COMPUTER SCIENCE FUNDAMENTALS SERIES

Dynamic
Programming

Optimal substructure · Memoization · Tabulation ·
Knapsack · Edit distance · State transitions
Mid-level software engineer track  ·  20 slides
02

What Is Dynamic Programming?

Dynamic programming (DP) is an algorithmic paradigm that solves complex problems by breaking them into simpler overlapping subproblems, solving each once, and storing the result for reuse.

Optimal Substructure

An optimal solution to the problem contains optimal solutions to its subproblems. If you can express the answer in terms of answers to smaller instances of the same problem, the structure is present.

Example: shortest path from A to C via B = shortest(A→B) + shortest(B→C)

Overlapping Subproblems

The same subproblem is encountered many times during recursion. Naive recursion recomputes them exponentially; DP computes each exactly once.

Example: fib(5) calls fib(3) twice, fib(2) three times

When both properties hold — optimal substructure and overlapping subproblems — dynamic programming applies. Without overlap, divide-and-conquer suffices. Without optimal substructure, greedy or DP will not yield correct results.

03

Memoization vs Tabulation

Top-Down (Memoization)

  • Start from the original problem, recurse into subproblems
  • Cache results in a hash map or array on first computation
  • Return cached value on subsequent calls
  • Only solves subproblems that are actually needed
  • Uses the call stack — risk of stack overflow for deep recursion
memo = {}
def fib(n):
    if n <= 1: return n
    if n in memo: return memo[n]
    memo[n] = fib(n-1) + fib(n-2)
    return memo[n]

Bottom-Up (Tabulation)

  • Start from the smallest subproblems, build up iteratively
  • Fill a table (array) in a defined order
  • No recursion — no stack overflow risk
  • Solves all subproblems, even those not strictly needed
  • Often enables space optimisation (rolling arrays)
def fib(n):
    if n <= 1: return n
    dp = [0] * (n + 1)
    dp[1] = 1
    for i in range(2, n + 1):
        dp[i] = dp[i-1] + dp[i-2]
    return dp[n]

Rule of thumb: use top-down when the state space is sparse or hard to enumerate; use bottom-up when you need every subproblem and want to optimise space.

04

Fibonacci: The Introductory Example

Naive recursion — O(2n)

The recursion tree explodes exponentially. fib(40) makes over one billion calls.

def fib(n):
    if n <= 1: return n
    return fib(n-1) + fib(n-2)

Call tree for fib(5)

fib(5) fib(4) fib(3) fib(3) fib(2) fib(2) fib(1) fib(2) fib(1) Red nodes = duplicated subproblems

DP approach — O(n)

ApproachTimeSpace
Naive recursionO(2n)O(n) stack
MemoizationO(n)O(n)
TabulationO(n)O(n)
Space-optimisedO(n)O(1)

Space-optimised solution

def fib(n):
    if n <= 1: return n
    prev2, prev1 = 0, 1
    for _ in range(2, n + 1):
        prev2, prev1 = prev1, prev2 + prev1
    return prev1

Key insight: we only ever need the last two values — no need to store the entire table.

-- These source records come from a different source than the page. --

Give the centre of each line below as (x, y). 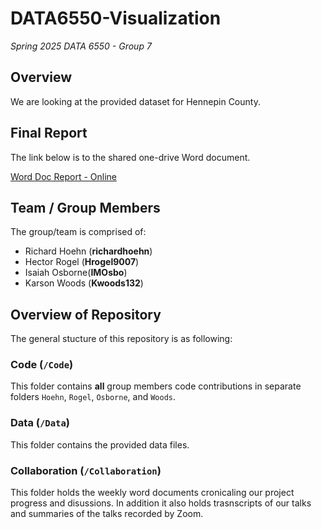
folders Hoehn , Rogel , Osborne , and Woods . (93, 397)
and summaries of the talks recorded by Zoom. (107, 514)
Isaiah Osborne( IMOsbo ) (76, 273)
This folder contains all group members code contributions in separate (156, 386)
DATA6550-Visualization (116, 18)
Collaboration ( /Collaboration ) (86, 470)
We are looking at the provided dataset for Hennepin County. (135, 101)
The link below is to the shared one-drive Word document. (130, 157)
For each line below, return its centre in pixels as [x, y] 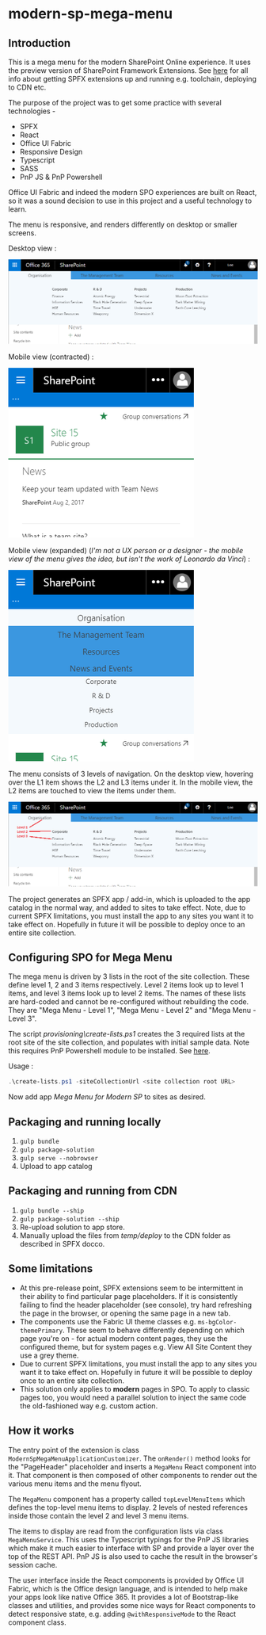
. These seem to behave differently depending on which [154, 1330]
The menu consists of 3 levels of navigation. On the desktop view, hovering [131, 774]
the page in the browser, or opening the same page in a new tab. [125, 1313]
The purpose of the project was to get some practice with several [115, 103]
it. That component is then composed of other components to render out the [133, 1475]
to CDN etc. [27, 87]
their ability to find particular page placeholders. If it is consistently [129, 1296]
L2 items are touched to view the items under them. [92, 790]
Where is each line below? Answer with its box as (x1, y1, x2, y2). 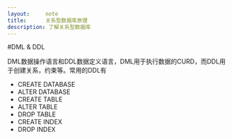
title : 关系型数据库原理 (7, 17, 88, 24)
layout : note (7, 10, 59, 18)
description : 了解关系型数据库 (7, 23, 91, 30)
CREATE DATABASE (17, 80, 76, 89)
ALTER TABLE (17, 103, 58, 111)
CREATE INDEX (17, 118, 62, 126)
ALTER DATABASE (17, 87, 71, 96)
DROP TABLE (17, 110, 57, 119)
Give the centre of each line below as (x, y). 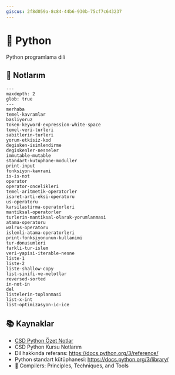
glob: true (19, 99)
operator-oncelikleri (33, 187)
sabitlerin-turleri (30, 135)
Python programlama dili (36, 57)
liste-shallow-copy (30, 269)
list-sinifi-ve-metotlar (36, 274)
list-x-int (19, 300)
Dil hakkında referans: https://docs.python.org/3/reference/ (86, 353)
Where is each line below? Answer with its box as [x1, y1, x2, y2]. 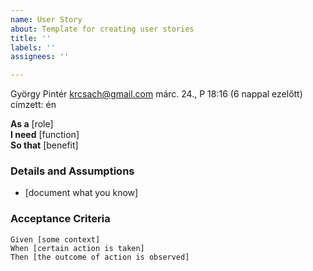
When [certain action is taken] [10, 243, 145, 253]
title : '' [10, 33, 52, 43]
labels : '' [10, 42, 56, 53]
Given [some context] [10, 234, 101, 245]
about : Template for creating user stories [10, 24, 195, 34]
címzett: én [10, 99, 57, 111]
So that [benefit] [10, 139, 79, 151]
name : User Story [10, 14, 83, 25]
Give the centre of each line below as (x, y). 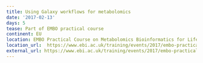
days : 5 (16, 23)
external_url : (24, 51)
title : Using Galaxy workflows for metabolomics (69, 12)
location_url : (24, 46)
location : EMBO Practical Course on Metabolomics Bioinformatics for (96, 40)
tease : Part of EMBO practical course (55, 28)
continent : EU (24, 34)
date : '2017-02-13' (31, 17)
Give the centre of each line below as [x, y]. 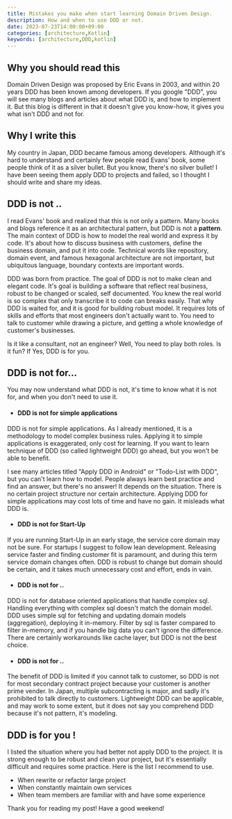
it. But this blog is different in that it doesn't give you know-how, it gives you [116, 106]
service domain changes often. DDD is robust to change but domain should [115, 562]
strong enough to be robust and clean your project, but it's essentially [107, 759]
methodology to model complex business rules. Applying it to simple [105, 436]
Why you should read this [64, 68]
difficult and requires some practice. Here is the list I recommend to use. [110, 767]
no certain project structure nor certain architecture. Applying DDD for [108, 494]
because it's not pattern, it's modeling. [63, 713]
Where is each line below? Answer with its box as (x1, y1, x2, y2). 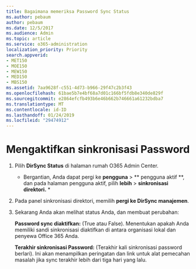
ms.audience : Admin (6, 30, 54, 36)
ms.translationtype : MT (6, 101, 64, 107)
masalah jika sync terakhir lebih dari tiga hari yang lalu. (14, 256, 147, 264)
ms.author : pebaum (6, 14, 51, 20)
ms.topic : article (6, 36, 51, 42)
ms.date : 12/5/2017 (6, 25, 54, 31)
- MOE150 (6, 63, 27, 69)
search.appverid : (6, 52, 49, 58)
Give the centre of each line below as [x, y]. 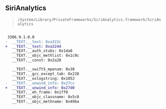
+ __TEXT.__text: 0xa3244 [33, 46]
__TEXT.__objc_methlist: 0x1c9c [45, 56]
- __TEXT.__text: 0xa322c [33, 42]
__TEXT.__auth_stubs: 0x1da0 [42, 51]
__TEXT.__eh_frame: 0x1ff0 [40, 92]
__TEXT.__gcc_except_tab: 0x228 [45, 74]
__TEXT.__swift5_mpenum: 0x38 [43, 69]
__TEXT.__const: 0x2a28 [36, 60]
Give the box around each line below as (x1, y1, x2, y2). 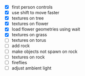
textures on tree (11, 15, 44, 21)
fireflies (11, 59, 27, 65)
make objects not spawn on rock (11, 49, 78, 54)
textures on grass (11, 32, 47, 38)
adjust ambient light (11, 65, 52, 71)
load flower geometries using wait (11, 26, 80, 32)
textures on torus (11, 37, 46, 43)
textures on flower (11, 21, 49, 26)
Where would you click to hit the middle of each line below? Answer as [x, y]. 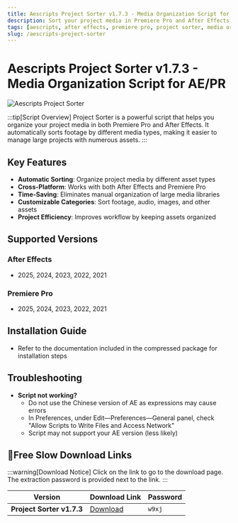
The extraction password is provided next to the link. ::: [88, 480]
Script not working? [47, 395]
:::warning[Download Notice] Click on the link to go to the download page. [115, 472]
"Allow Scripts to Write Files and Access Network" [101, 425]
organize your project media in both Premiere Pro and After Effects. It [108, 125]
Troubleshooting [45, 378]
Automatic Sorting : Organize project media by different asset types [117, 179]
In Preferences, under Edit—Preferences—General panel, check [121, 418]
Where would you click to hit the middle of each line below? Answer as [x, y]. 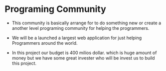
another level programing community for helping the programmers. [81, 28]
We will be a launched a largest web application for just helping [77, 38]
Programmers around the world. [45, 43]
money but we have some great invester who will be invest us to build [83, 58]
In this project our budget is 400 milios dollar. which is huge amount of [84, 53]
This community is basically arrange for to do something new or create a [86, 23]
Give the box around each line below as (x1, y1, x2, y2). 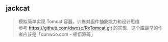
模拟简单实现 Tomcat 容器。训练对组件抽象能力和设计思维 (18, 18, 140, 25)
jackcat (6, 4, 30, 13)
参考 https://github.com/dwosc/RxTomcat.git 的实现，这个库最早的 (18, 25, 158, 31)
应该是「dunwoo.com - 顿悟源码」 (22, 31, 95, 37)
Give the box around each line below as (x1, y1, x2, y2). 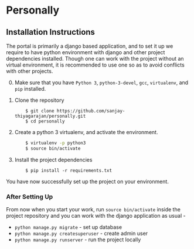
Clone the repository (14, 97, 64, 104)
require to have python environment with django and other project (6, 49, 165, 56)
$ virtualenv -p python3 (25, 140, 86, 146)
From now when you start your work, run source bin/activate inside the (6, 206, 181, 213)
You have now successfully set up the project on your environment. (6, 178, 169, 185)
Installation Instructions (6, 27, 96, 37)
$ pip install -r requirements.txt (25, 167, 113, 174)
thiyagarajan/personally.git (14, 113, 86, 119)
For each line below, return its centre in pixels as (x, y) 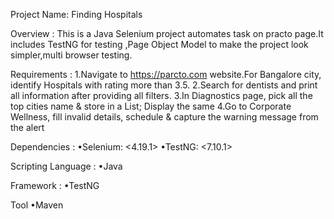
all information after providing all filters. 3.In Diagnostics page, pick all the (161, 95)
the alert (27, 127)
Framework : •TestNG (55, 185)
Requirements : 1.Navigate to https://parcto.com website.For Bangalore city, (166, 74)
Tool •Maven (37, 205)
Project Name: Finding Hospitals (76, 14)
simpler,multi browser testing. (71, 55)
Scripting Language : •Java (66, 166)
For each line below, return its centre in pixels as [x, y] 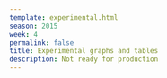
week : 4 [24, 34]
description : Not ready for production [84, 59]
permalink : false [42, 43]
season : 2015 [34, 26]
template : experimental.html [64, 17]
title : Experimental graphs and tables [84, 51]
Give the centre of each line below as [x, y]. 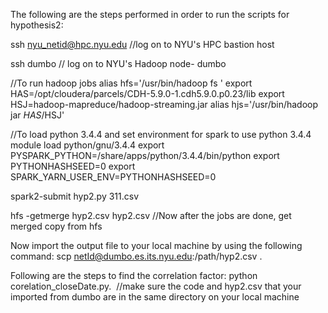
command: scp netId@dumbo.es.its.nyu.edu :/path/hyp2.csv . [136, 256]
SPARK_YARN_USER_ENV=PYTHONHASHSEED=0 [113, 177]
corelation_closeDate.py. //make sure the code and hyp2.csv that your [156, 286]
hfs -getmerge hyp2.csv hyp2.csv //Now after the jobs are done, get [151, 215]
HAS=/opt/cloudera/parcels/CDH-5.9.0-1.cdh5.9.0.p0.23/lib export [147, 93]
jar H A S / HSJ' [37, 115]
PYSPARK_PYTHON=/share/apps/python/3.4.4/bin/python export [145, 155]
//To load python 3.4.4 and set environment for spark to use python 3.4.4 [161, 134]
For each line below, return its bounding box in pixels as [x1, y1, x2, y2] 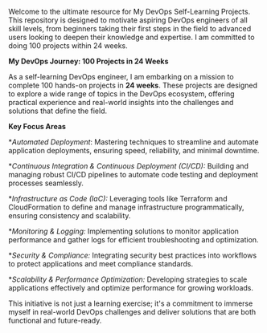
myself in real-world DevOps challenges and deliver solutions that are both [8, 307, 257, 316]
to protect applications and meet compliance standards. [8, 259, 194, 268]
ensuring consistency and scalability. [8, 211, 131, 220]
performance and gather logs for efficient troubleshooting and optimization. [8, 235, 259, 244]
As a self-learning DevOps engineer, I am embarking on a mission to [8, 72, 235, 81]
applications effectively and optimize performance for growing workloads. [8, 283, 254, 292]
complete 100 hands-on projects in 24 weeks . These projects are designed [8, 80, 258, 90]
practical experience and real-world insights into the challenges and [8, 98, 234, 107]
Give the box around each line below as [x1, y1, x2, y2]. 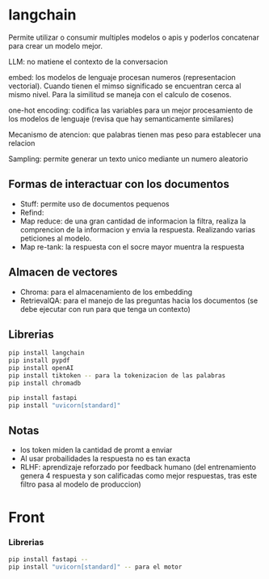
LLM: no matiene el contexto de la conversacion [8, 57, 168, 66]
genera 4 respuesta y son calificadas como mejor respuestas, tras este [19, 471, 257, 481]
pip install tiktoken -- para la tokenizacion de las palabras [8, 372, 226, 380]
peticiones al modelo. [19, 233, 92, 243]
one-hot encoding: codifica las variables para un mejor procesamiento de [8, 105, 253, 115]
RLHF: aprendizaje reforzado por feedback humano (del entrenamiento [19, 462, 257, 472]
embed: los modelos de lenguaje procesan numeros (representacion [8, 72, 236, 82]
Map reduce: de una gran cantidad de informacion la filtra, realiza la [19, 216, 246, 226]
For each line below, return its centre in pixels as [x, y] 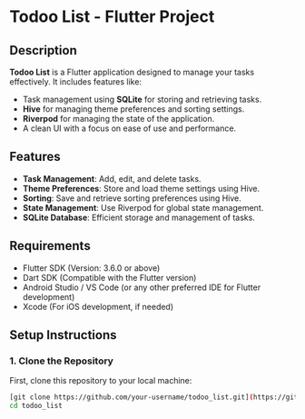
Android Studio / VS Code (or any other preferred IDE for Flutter [142, 287]
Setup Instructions [63, 335]
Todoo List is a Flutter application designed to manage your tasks [132, 72]
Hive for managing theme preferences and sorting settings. [133, 109]
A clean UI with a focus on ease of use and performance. [129, 128]
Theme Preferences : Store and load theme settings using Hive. [141, 188]
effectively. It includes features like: [76, 82]
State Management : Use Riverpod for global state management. [143, 207]
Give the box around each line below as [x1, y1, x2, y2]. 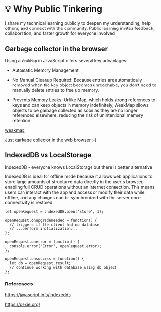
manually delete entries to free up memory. [12, 87, 99, 93]
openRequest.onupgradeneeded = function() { [5, 218, 97, 223]
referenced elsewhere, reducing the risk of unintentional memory [12, 112, 143, 118]
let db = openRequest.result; [9, 260, 71, 266]
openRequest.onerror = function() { [5, 239, 80, 244]
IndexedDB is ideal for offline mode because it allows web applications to [5, 173, 153, 179]
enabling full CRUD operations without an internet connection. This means [5, 184, 155, 190]
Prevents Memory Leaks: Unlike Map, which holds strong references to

This pattern generalises to many 1D DP problems.

05

The DP Recipe

A systematic approach to solving any DP problem:

1 Define the state — what variables uniquely describe a subproblem? dp[i], dp[i][j], dp[mask]
2 Write the recurrence — express dp[state] in terms of smaller states. This is the transition function.
3 Identify base cases — the smallest subproblems with known answers. dp[0] = 0, dp[0][0] = 1, etc.
4 Determine iteration order — ensure all dependencies are computed before the current state.
5 Extract the answer — locate the final state: dp[n], max(dp), or backtrack for the solution path.

Example: Climbing Stairs

You can climb 1 or 2 steps at a time. How many distinct ways to reach step n?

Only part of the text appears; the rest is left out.